This isn't a post. Not really.
I haven't blogged or written a word in almost two weeks; that's never happened before. My creative/writing brain is off somewhere... it has fled to the hills, or wherever it goes, and I don't have it in me to write something creative. So this is just an update, of sorts.
I've gotten so many 'where are you' and 'are you okay?' emails, and I appreciate each and every one of them. Thank you, everyone, for all your heartfelt words of encouragement, advice and support. I will try to respond to all of them, but truth be told I'm not on the computer much these days.
I'm okay. Mostly. Or, at least, I will be.

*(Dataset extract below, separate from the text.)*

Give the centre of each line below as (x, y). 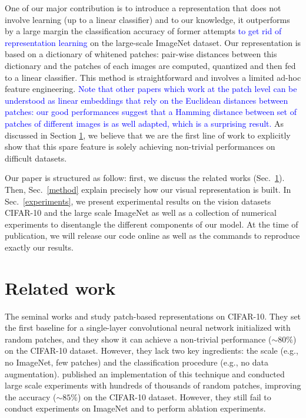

I'm in a kind of purgatory, an emotional limbo. The anxiety is still there, and it sucks so much of my mental energy that I've scaled way back, simplified my life, focusing my energy on the thing that matters most: my family.
There is some kind of medical thing going on; the swollen lymph node in my neck that I wrote about in my last post is still there, and it is the source of most of my anxiety. I don't have answers, not yet, as to what it is. I'm getting lots of tests, talking to doctors and specialists. I'm not sticking my head in the sand and ignoring it, which would have been my old response to fear. I'm talking to people - my close friends and family - and I'm not isolating, even though I want to. Badly.
I don't get to go around things anymore; I don't hide in a bottle or curl up into a ball. I'm mostly grateful to be sober, to be present and feel my feelings, work through this instead of skirting around it. Whatever the outcome, I know this is a hurdle I'm meant to face; I'm learning, slowly, how to sit with fear, breathe and talk through it. Fear is forcing me to grow and stretch in ways I haven't had to do since I got sober. It hurts, but it's like the ache you feel after a tough workout - I feel a twinge of pride in the pain, knowing that I'm pushing myself towards something. A breakthrough, not a breakdown.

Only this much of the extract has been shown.